# Lagrange’s Theorem

**Lagrange’s Theorem**: Lagrange’s Theorem states a very important relation between the orders of a finite group and any subgroup.

**Theorem 3.15 (Lagrange’s Theorem)** Let H be a subgroup of a finite group G. Then the order of H divides the order of G.

**Proof **We already know from the last section that the group G is partitioned into the right cosets of H. We show that every right coset Hg contains the same number of elements as H.

To prove this, we construct a bijection f from H to H_{g}. The bijection is defined in the obvious way: Φ maps h to hg.

• Φ is one-to-one: suppose that Φ(h_{1}) = Φ)h_{2}, that is, h_{1}g = h_{2}g. Cancelling the g (by the cancellation law, or by multiplying by g^{−1}), we get h_{1} = h_{2}.

• Φ is onto: by definition, every element in the coset Hg has the form hg for some h ∈ H, that is, it is Φ(h).

So f is a bijection, and |H_{g}| = |H|.

Now, if m is the number of right cosets of H in G, then m|H| = |G|, so |H| divides |G|.

Remark We see that |G|/|H| is the number of right cosets of H in G. This number is called the index of H in G.

We could have used left cosets instead, and we see that |G|/|H| is also the number of left cosets. So these numbers are the same. In fact, there is another reason for this:

Exercise Show that the set of all inverses of the elements in the right coset Hg form the left coset g−1H. So there is a bijection between the set of right cosets and the set of left cosets of H.
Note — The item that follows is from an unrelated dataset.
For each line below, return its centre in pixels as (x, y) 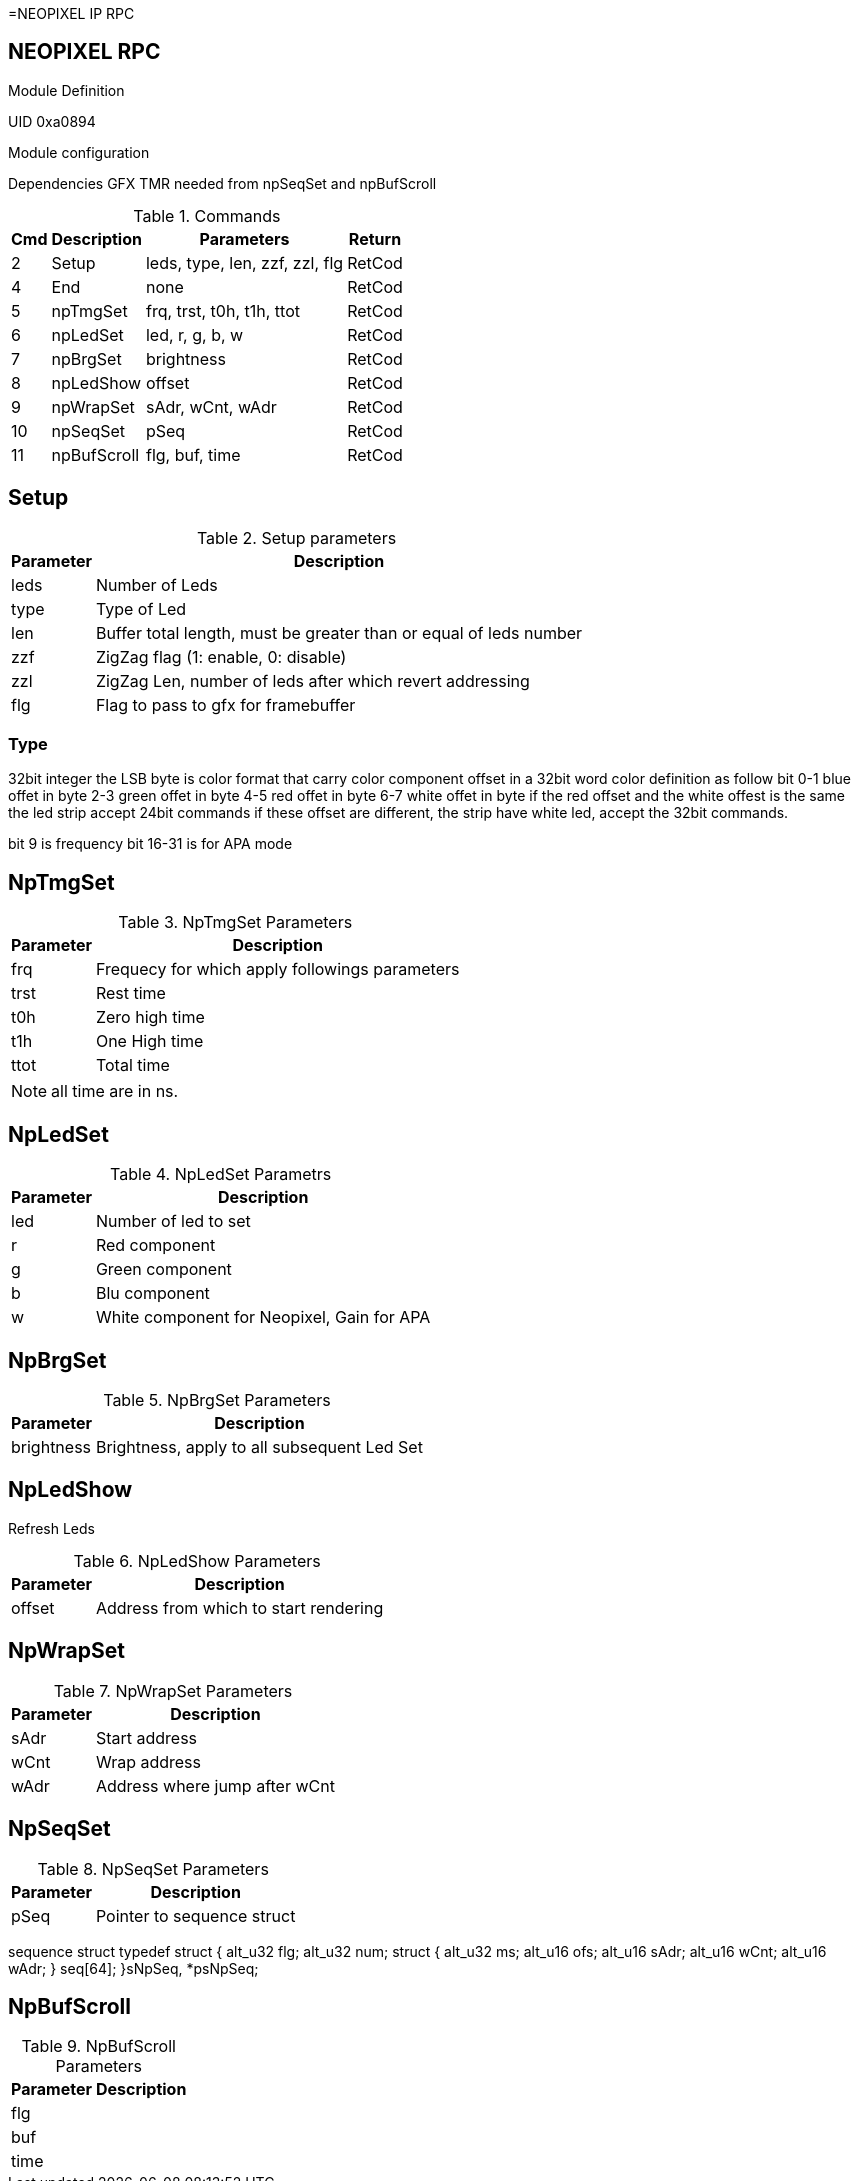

In the example in the preceding section, we had a group S3 with a subgroup having three right cosets and three left cosets; that is, a subgroup with index 3.

**Corollary 3.16** let g be an element of the finite group G. Then the order of g divides the order of G.

**Proof **Remember, first, that the word “order” here has two quite different meanings: the order of a group is the number of elements it has; while the order of an element is the smallest n such that g^{n} = 1.

However, we also saw that if the element g has order m, then the set {1,g,g2, . . . ,g^{m−1}} is a cyclic subgroup of G having order m. So, by Lagrange’s Theorem, m divides the order of G.

**Example** Let G = S3. Then the order of G is 6. The element (1)(2,3) has order 2, while the element (1,3,2) has order 3.